Comment: The horizontal and vertical movement of the UFO confirms that it was moving in right angles. The confirmed multi-witnesses to this encounter lend credence to its authenticity.
Date: Monday, 10 July 1961
Location: Central Michigan
UFO Flap
Other Waterford Township residents awake that night sighting the UFO made calls to the local Sheriff’s Department. Deputies Richard Hubbell and Robert McFarlane, on duty that night in the early a.m. hours and taking turns in answering the telephone, went outside to see if they could spot the UFO. Fortunately, they could. Hubbell, the senior deputy, told callers that, “The object appears to be foreign to a normal sky,” and left it at that. Certainly, this was a polite way of telling locals watching the UFO that they were looking at something unusual, that they were not “seeing things” or “going crazy.”
The deputies, in turn, called nearby Selfridge Field and the Air Force Detachment there.

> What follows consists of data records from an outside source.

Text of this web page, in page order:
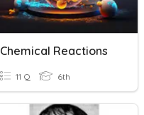
Chemical Reactions
11 Q 6th
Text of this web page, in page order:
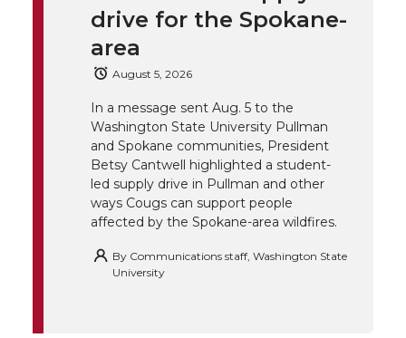
e
B
o
k
k
e
i
n
m
i
l
drive for the Spokane-
area
August 5, 2026
In a message sent Aug. 5 to the
Washington State University Pullman
and Spokane communities, President
Betsy Cantwell highlighted a student-
led supply drive in Pullman and other
ways Cougs can support people
affected by the Spokane-area wildfires.
By Communications staff, Washington State
University
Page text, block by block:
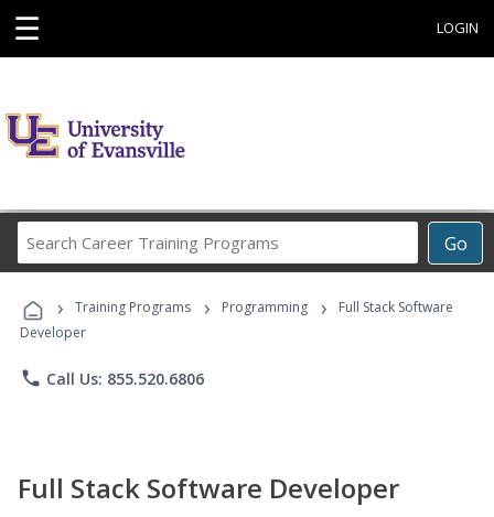
☰ LOGIN
Go
Career
Programs
› Training Programs › Programming ›
Full Stack Software
Developer
phone Call Us: 855.520.6806
Full Stack Software Developer
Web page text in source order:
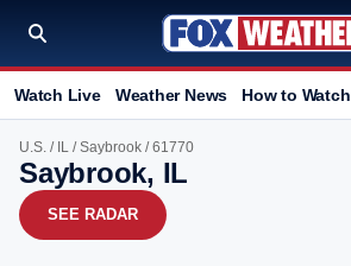
Watch Live Weather News How to Watch
U.S. / IL /Saybrook / 61770
Saybrook, IL
SEE RADAR
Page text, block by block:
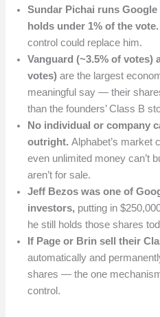
Sundar Pichai runs
holds under 1% of the vote.
control could replace him.
Vanguard (~3.5% of votes)
votes) are the largest
meaningful say — their
than the founders’ Class B
No individual or company
outright. Alphabet’s market
even unlimited money can’t
aren’t for sale.
Jeff Bezos was one of
investors, putting in
he still holds those shares
If Page or Brin sell their
automatically and
shares — the one
control.
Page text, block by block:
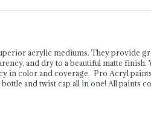
acrylic mediums. They provide
and dry to a beautiful matte finish.
in color and coverage. Pro Acryl
and twist cap all in one! All paints
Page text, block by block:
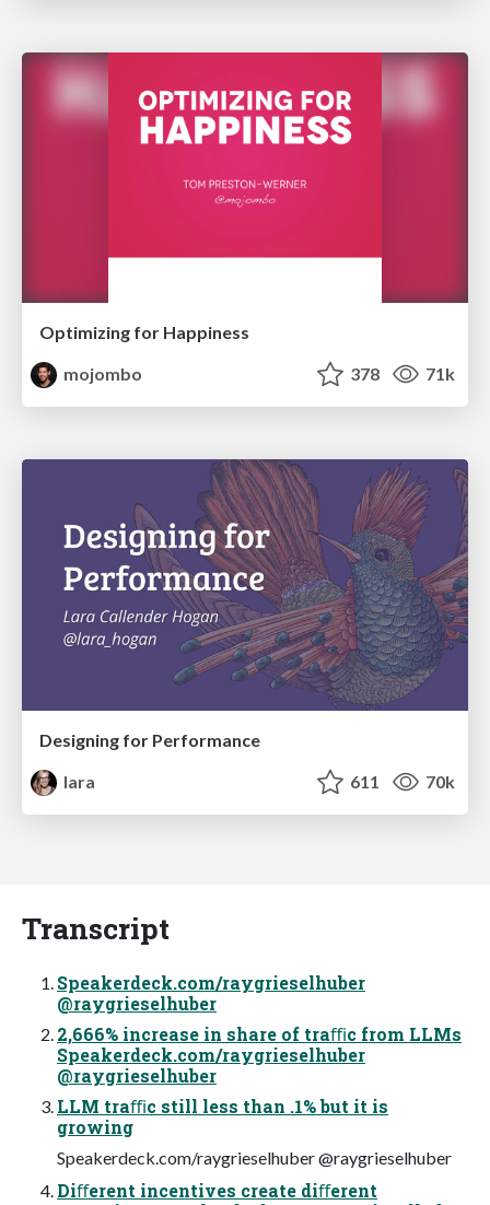
Optimizing for Happiness
mojombo
378 71k
Designing for Performance
lara
611 70k
Transcript
Speakerdeck.com/raygrieselhuber
@raygrieselhuber
2,666% increase in share of traﬃc from LLMs
Speakerdeck.com/raygrieselhuber
@raygrieselhuber
LLM traﬃc still less than .1% but it is
growing
Speakerdeck.com/raygrieselhuber @raygrieselhuber
Diﬀerent incentives create diﬀerent
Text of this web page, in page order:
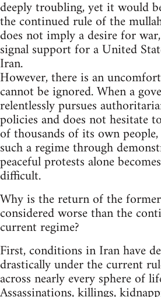
deeply troubling, yet it would
the continued rule of the
does not imply a desire for
signal support for a United
Iran.
However, there is an
cannot be ignored. When a
relentlessly pursues
policies and does not hesitate
of thousands of its own
such a regime through
peaceful protests alone
difficult.
Why is the return of the
considered worse than the
current regime?
First, conditions in Iran have
drastically under the current
across nearly every sphere of
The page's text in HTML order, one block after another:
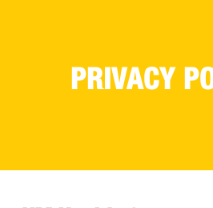
PRIVACY
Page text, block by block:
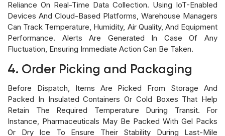
Reliance On Real-Time Data Collection. Using IoT-Enabled
Devices And Cloud-Based Platforms, Warehouse Managers
Can Track Temperature, Humidity, Air Quality, And Equipment
Performance. Alerts Are Generated In Case Of Any
Fluctuation, Ensuring Immediate Action Can Be Taken.
4. Order Picking and Packaging
Before Dispatch, Items Are Picked From Storage And
Packed In Insulated Containers Or Cold Boxes That Help
Retain The Required Temperature During Transit. For
Instance, Pharmaceuticals May Be Packed With Gel Packs
Or Dry Ice To Ensure Their Stability During Last-Mile
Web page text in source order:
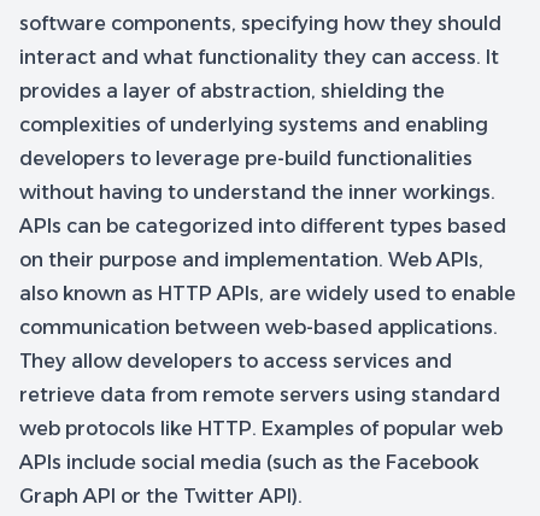
software components, specifying how they should
interact and what functionality they can access. It
provides a layer of abstraction, shielding the
complexities of underlying systems and enabling
developers to leverage pre-build functionalities
without having to understand the inner workings.
APIs can be categorized into different types based
on their purpose and implementation. Web APIs,
also known as HTTP APIs, are widely used to enable
communication between web-based applications.
They allow developers to access services and
retrieve data from remote servers using standard
web protocols like HTTP. Examples of popular web
APIs include social media (such as the Facebook
Graph API or the Twitter API).
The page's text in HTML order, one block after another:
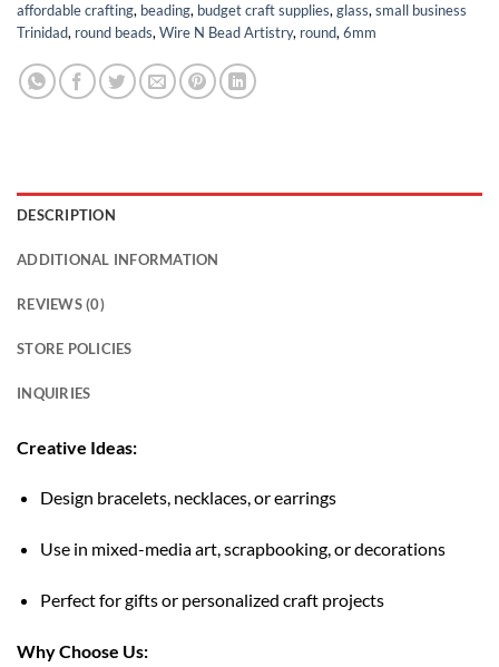
affordable crafting, beading, budget craft supplies, glass, small business
Trinidad, round beads, Wire N Bead Artistry, round, 6mm
DESCRIPTION
ADDITIONAL INFORMATION
REVIEWS (0)
STORE POLICIES
INQUIRIES
Creative Ideas:
Design bracelets, necklaces, or earrings
Use in mixed-media art, scrapbooking, or decorations
Perfect for gifts or personalized craft projects
Why Choose Us:

Not surprisingly, the base telephone operator informed the deputies that she, too, had been receiving numerous calls about a UFO in the area. She further added that, “Air Force personnel have been put on alert.” She refused to make further comments.
Then the deputies, not familiar with the proper handling and investigation of UFO reports, called the Pontiac, Michigan, State Police Post, seeking further guidance in these matters. Corporal Matiland Landon answered the phone and Hubbell asked him, “Any unusual reports coming in tonight?”
Landon replied, “What do you mean by ‘unusual reports?’”
Hubbell, somewhat hesitant to go into details, simply said, “You know, UFOs and such.”
Landon assured Hubbell and McFarlane that no UFOs had showed up over Pontiac, at least as far as he knew. Then Hubbell suggested that Landon look out the window. Sure enough, the State Police corporal saw a “big and brilliant white object.” He told Hubbell that, “It appears to be heading our way at a high altitude; and it is no weather balloon, I can assure you.” Landon was so excited by the UFO sighting that he called a reporter at the Detroit News, who wrote it up in an article that appeared in the next day’s edition.
After the article appeared in the Detroit News, reports streamed into the newsroom there from all over Central Michigan about UFO sightings on the night in question. Dozens of official and semi-official agencies also received numerous UFO reports. Most observers reported a large, round object flying in a northeast direction over the area at approximately 100 feet or so above the ground. One motorist told Michigan State Police at Mt. Pleasant that, “I was afraid I was going to collide with the UFO as I was driving along U. S. Route 27. The UFO was giving off such a brilliant blue light that I was nearly blinded.”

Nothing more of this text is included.